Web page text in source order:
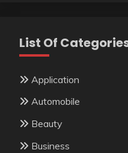
List Of
Application
Automobile
Beauty
Business
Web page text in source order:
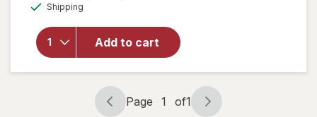
Shipping
Add to cart
Ultra Thin
Period
Pads
Overnight
Page
Page 1 of1
Page
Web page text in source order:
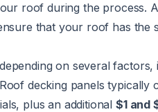
roof during the process.
that your roof has the
on several
decking panels typically
plus an additional$1 and
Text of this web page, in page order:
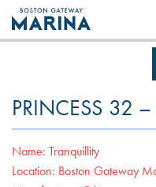
Like most websites we use
are agreeing to our use of
PRINCESS 32
Name: Tranquillity
Location: Boston Gateway
——————
Exercise goal:
Your answer must be an exact copy of every entry, with no pictures in it.

Result of this task:
Web page text in source order:
List Of
Application
Automobile
Beauty
Business
Web page text in source order:
Shipping
Add to cart
Ultra Thin
Period
Pads
Overnight
Page
Page 1 of1
Page
Web page text in source order:
roof during the process.
that your roof has the
on several
decking panels typically
plus an additional$1 and
Text of this web page, in page order:
Like most websites we use
are agreeing to our use of
PRINCESS 32
Name: Tranquillity
Location: Boston Gateway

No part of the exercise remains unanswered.